Лена долгое время не могла опомниться. Только сейчас, немного успокоившись, поняла, что кто-то стрелял в нее и пуля, задев росомашью оторочку, сдернула с головы капюшон. Значит, есть на свете люди, которые хотят убить ее? За что? Что она им сделала? Лена теснее прижималась к парте, словно ища у нее защиты. Выстрел…

— И это тоже для нас! — сказал Пэнкок по-чукотски, но Лена поняла, о чем он, снежная лавина тоже предназначалась для них. Трудно было в это поверить, но ведь Пэнкок не станет врать… Зачем ему?

Когда скалы остались далеко позади, Пэнкок повернул упряжку обратно к Нуукэну.

— Почему мы едем назад? — спросила Лена.

— Надо встретить Сорокина с Утоюком и предостеречь их, — объяснил Пэнкок.

Минут через сорок обе нарты встретились, и Пэнкок, волнуясь и запинаясь, рассказал о случившемся.

Сорокин осмотрел капюшон Лены и увидел след пули — из густой меховой оторочки был вырван клок.

— Надо ехать подальше от берега, — рассудил Утоюк. — Может, этот человек еще сидит в скалах, стережет нас.

Приехав в Улак, Сорокин сразу же бросился в Совет.

— Тот, кто спустится сегодня с гор — тот и стрелял, — решительно сказал Тэгрын. — Мы обязательно узнаем, кто это сделал. Только пока не надо говорить всем.

Сорокин направился в ярангу Пэнкока.

У входа в нее стояли люди. Они молча проводили взглядом учителя. Кто-то всхлипнул.

В чоттагине после яркого дневного света было темно. Лена взяла Петра за руку.

— Как больная?

— Она умерла.

— Как — умерла?

— Сама себя задушила, — пояснил Утоюк.

Когда глаза привыкли к полутьме чоттагина, Сорокин увидел сидящего на бревне-изголовье Пэнкока. Плечи его сотрясались от беззвучных рыданий.

Сорокин подошел и, не зная, что сделать, что сказать, как утешить парня, погладил его по голове.

— Это я виноват, — чуть слышно произнес Пэнкок. — Я виноват, что не послушался, не отправил ее своими руками сквозь облака. Теперь ей там будет худо: все будут презирать ее и обижать.

— Что ты, Пэнкок, она ушла туда, где ничего нет. Пусто и темно.

— Это у тангитанов так, а у нас другая земля за облаками…

— Пэнкок… ты не один… У тебя здесь друзья, Йоо…

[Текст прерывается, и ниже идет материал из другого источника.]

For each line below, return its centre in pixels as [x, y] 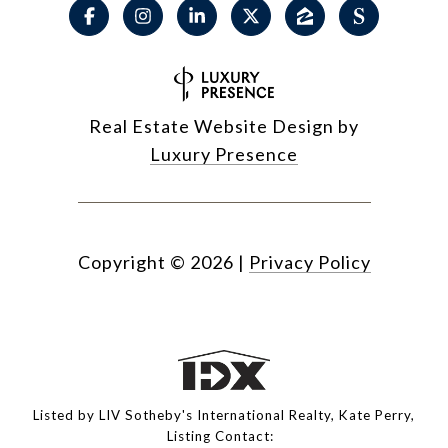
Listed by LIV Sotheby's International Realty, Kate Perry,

— Но мать… мать у меня одна… была… — Пэнкок отвернулся от Сорокина, боясь не сдержаться и зарыдать в голос.

В сумерках со стороны Инчоунского мыса показался охотник, тащивший на ремне убитую нерпу. Он медленно поднимался к ярангам, часто останавливался, чтобы отдохнуть. Дорога, которую выбрал шаман, была хорошо видна из селения. На глазах у всего Улака он протащил добычу к своей яранге и остановился.